Staxel
Staxel is a library that can greatly simplify StAX XML parsing. It also supports permissive XML parsing using [StAX] without significant performance sacrifice. See example usage for more details.
Maven dependency
Available from Maven Central:
<dependency>
<groupId>uk.elementarysoftware</groupId>
<artifactId>staxel</artifactId>
<version>0.1.0</version>
</dependency>
Example usage
Let's assume we want to parse XML response from OpenWeatherMap public API.
Simplified repsonse to weather forecast request looks like so
<weatherdata>
<location>
<name>London</name>
<country>GB</country>
</location>
<sun rise="2016-08-04T04:30:14" set="2016-08-04T19:41:42" />
<forecast>
<time from="2016-08-04T12:00:00" to="2016-08-04T15:00:00">
<symbol>overcast clouds</symbol>
<temperature unit="celsius" value="21.68" min="19.71" max="21.68" />
</time>
<time from="2016-08-04T15:00:00" to="2016-08-04T18:00:00">
<symbol>overcast clouds</symbol>
<temperature unit="celsius" value="20.67" min="19.19" max="20.67" />
</time>
</forecast>
</weatherdata>
Staxel is most useful when XML to be parsed is more complex than that, but we want to keep things simple here.
Suppose we model this in Java like below, with getter/setters/constuctors/builders omitted. In real code you would most likely want to define builder classes to simpify model objects construction.
class WeatherData {
Location location = new Location();
List<Forecast> forecasts = new ArrayList<>();
}
class Location {
String city;
String country;
}
class Forecast {
LocalDateTime from;
LocalDateTime to;
double temperature;
}
First we create StaxelReaderFactory
by calling it's no argument constructor and get reference to StaxelReader
by supplying the factory with some input, in this case InputStream
:
StaxelReaderFactory f = new StaxelReaderFactory();
try(StaxelReader r = f.fromStream(getClass().getResourceAsStream(resource))) {
... parsing happens here...
}
StaxelReader
is an extension of StAX API's XMLEventReader
and adds concept of cursors. Cursors iterate over parts or whole of the XML and allow to structure code efficiently. To create a cursor you need to specify element name (or more generally path suffix) from which the cursor should start. Child cursors can be created at any point and can be nested as required. Let's take a look at main parsing loop:
WeatherData wd = new WeatherData();
Cursor cur = r.getCursor("weatherdata"); //cursor will start from <weatherdata> and will finish at </weatherdata>.

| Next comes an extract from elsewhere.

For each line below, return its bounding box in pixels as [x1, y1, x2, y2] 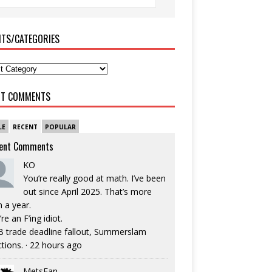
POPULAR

for (XMLElement e : cur) { //iterate over all XML elements inside <weatherdata>
if (e.pathEndsWith("location")) { // is this location
wd.location = e.parseWithChildCursor(this::parseLocation); //create child cursor to parse location data
} else if (e.pathEndsWith("forecast", "time")) { //is this forecast, note how we can check parent element name as well as actual element name
wd.forecasts.add(e.parseWithChildCursor(this::parseForecast)); //create child cursor to parse forecast data
}
}
and the rest
private Location parseLocation(Cursor cur) {
Location loc = new Location();
for (XMLElement e : cur) { //child cursor will iterate over <location> and all of it's child elements
switch (e.getName()) {
case "name":
loc.city = e.getText();//get inner text of current element from XMLElement
break;
case "country":
loc.country = e.getText();
break;
}
}
return loc;
}
private Forecast parseForecast(Cursor cur) {
Forecast f = new Forecast();
for (XMLElement e : cur) { //child cursor will iterate over <forecast> and all of it's child elements
switch (e.getName()) {
case "time":
f.from = LocalDateTime.parse(e.getAttribute("from")); //get attribute value from XMLElement
f.to = LocalDateTime.parse(e.getAttribute("to"));
break;
case "temperature":
f.temperature = Double.parseDouble(e.getAttribute("value"));
break;
}
}
return f;
}
Note how easy it is with Staxel to structure the code to parse XML fragments to particular model classes. The code that parses fragments is unaware of absolute position of the fragment in the XML tree. Also note that if you want to check parent element name it is easily possible with XMLElement.pathEndsWith(String... suffix)
method as was done to parse forecast pathEndsWith("forecast", "time")
.
For full source look at WeatherDataParsingIntegrationTest
.
Prerequisites
Staxel requires Java 8 and has no other dependencies.
License
Library is licensed under the terms of Apache License 2.0.